The Offaly golfer has had a mixed 2017, with four missed cuts tempered by four top-20 finishes at the BMW PGA Championships at Wentworth in May, and the Memorial tournament, the Phoenix Open and Pebble Beach on the PGA Tour.
"I suppose I was very optimistic going into last week," Lowry said.
"To be honest I felt like I was going in the right direction. That is just a minor speed bump.
"I felt like I've played quite good over the past few months and since Augusta [a missed cut at the Masters in April] I've felt like my game turned around a little bit."
Lowry says he feels confident going into this week's Irish Open in Portstewart, a tournament he won as an amateur in 2009.
"I'm still fairly happy where my game is, I went out late Saturday and Sunday evening and played a few holes up in the Castle and my game is still quite good," the 30-year-old continued.
"I’m hitting the ball well and everything feels quite comfortable.
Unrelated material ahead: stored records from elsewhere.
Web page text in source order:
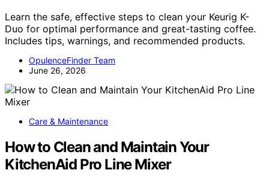
Learn the safe, effective steps to clean your Keurig K-
Duo for optimal performance and great-tasting coffee.
Includes tips, warnings, and recommended products.
OpulenceFinder Team
June 26, 2026
Care & Maintenance
How to Clean and Maintain Your
KitchenAid Pro Line Mixer

Any interviews that I did last week, I did say that I felt I was going to have a good summer, and I still feel that way. I definitely don't feel any different."
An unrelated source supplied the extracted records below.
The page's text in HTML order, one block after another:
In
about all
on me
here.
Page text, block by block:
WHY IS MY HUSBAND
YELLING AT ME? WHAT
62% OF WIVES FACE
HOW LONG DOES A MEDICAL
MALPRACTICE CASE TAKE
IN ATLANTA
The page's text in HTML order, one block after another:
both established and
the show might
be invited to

Lowry has been working with sports psychologist Gerry Hussey for the past year, after deciding he needed to focus on the mental aspect of his game following his second-placed finish behind Dustin Johnson at the US Open in 2016.
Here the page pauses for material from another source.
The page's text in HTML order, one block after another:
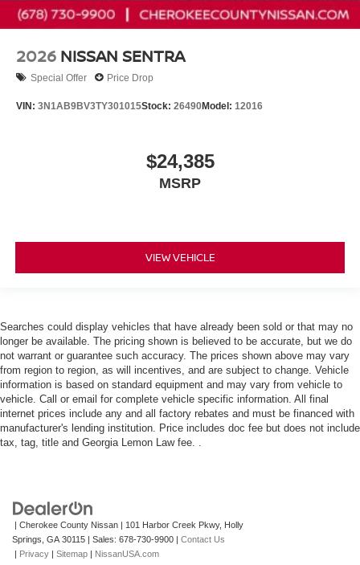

"My patience levels are very good, mentally I'm very good on the course at the minute," he said.
"The last three months I feel have been a lot better, so there's no point talking about the nine months previous because then I'm just going to get myself in a bad frame of mind again."
With five of the world's top 20 competing at Portstewart, and Northern Ireland golfers Rory McIlroy, Graeme McDowell, Darren Clarke all in action, Lowry is relishing the opportunity to focus on his own game with the media spotlight concentrated elsewhere.
"I feel I can go up there, do my own thing, come in under the radar a little bit," he said.
"Try and sneak in there and do alright. Maybe a few years ago I'd be put out by things like that but now I know it’s part of the job and it's what you have to do."